* WHAT YOU HAVE TO DO: For this exercise, restate word for word only the lines from the first line of the data to the line containing "Bryson Stott 2B 3".

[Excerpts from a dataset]
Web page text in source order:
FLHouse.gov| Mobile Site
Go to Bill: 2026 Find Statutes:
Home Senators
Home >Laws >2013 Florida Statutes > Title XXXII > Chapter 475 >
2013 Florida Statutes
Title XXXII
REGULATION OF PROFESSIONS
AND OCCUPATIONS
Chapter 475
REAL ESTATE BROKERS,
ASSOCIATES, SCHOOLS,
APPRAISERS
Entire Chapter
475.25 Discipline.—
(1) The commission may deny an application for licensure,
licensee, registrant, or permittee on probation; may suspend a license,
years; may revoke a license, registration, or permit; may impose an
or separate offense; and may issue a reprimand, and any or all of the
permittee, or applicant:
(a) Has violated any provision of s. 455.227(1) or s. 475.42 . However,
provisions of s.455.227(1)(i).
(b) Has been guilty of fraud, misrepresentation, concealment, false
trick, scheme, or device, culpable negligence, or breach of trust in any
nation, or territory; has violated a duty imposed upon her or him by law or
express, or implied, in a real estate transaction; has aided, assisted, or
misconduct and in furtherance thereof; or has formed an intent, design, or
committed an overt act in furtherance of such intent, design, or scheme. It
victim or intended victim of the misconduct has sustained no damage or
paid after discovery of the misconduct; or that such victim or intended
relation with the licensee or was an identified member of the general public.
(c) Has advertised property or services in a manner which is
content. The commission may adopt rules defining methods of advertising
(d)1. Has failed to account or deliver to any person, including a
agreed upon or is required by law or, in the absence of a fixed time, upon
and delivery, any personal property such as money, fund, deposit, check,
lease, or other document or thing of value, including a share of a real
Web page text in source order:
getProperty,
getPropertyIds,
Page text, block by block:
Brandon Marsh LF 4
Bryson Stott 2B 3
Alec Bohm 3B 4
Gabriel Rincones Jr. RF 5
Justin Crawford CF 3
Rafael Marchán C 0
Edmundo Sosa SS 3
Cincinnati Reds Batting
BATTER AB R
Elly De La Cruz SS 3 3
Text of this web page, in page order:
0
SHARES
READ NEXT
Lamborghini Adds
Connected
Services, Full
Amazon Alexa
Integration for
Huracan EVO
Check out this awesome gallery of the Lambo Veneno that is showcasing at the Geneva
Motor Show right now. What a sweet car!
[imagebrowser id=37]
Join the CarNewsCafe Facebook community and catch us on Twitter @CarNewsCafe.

* TASK SOLUTION:
Web page text in source order:
FLHouse.gov| Mobile Site
Go to Bill: 2026 Find Statutes:
Home Senators
Home >Laws >2013 Florida Statutes > Title XXXII > Chapter 475 >
2013 Florida Statutes
Title XXXII
REGULATION OF PROFESSIONS
AND OCCUPATIONS
Chapter 475
REAL ESTATE BROKERS,
ASSOCIATES, SCHOOLS,
APPRAISERS
Entire Chapter
475.25 Discipline.—
(1) The commission may deny an application for licensure,
licensee, registrant, or permittee on probation; may suspend a license,
years; may revoke a license, registration, or permit; may impose an
or separate offense; and may issue a reprimand, and any or all of the
permittee, or applicant:
(a) Has violated any provision of s. 455.227(1) or s. 475.42 . However,
provisions of s.455.227(1)(i).
(b) Has been guilty of fraud, misrepresentation, concealment, false
trick, scheme, or device, culpable negligence, or breach of trust in any
nation, or territory; has violated a duty imposed upon her or him by law or
express, or implied, in a real estate transaction; has aided, assisted, or
misconduct and in furtherance thereof; or has formed an intent, design, or
committed an overt act in furtherance of such intent, design, or scheme. It
victim or intended victim of the misconduct has sustained no damage or
paid after discovery of the misconduct; or that such victim or intended
relation with the licensee or was an identified member of the general public.
(c) Has advertised property or services in a manner which is
content. The commission may adopt rules defining methods of advertising
(d)1. Has failed to account or deliver to any person, including a
agreed upon or is required by law or, in the absence of a fixed time, upon
and delivery, any personal property such as money, fund, deposit, check,
lease, or other document or thing of value, including a share of a real
Web page text in source order:
getProperty,
getPropertyIds,
Page text, block by block:
Brandon Marsh LF 4
Bryson Stott 2B 3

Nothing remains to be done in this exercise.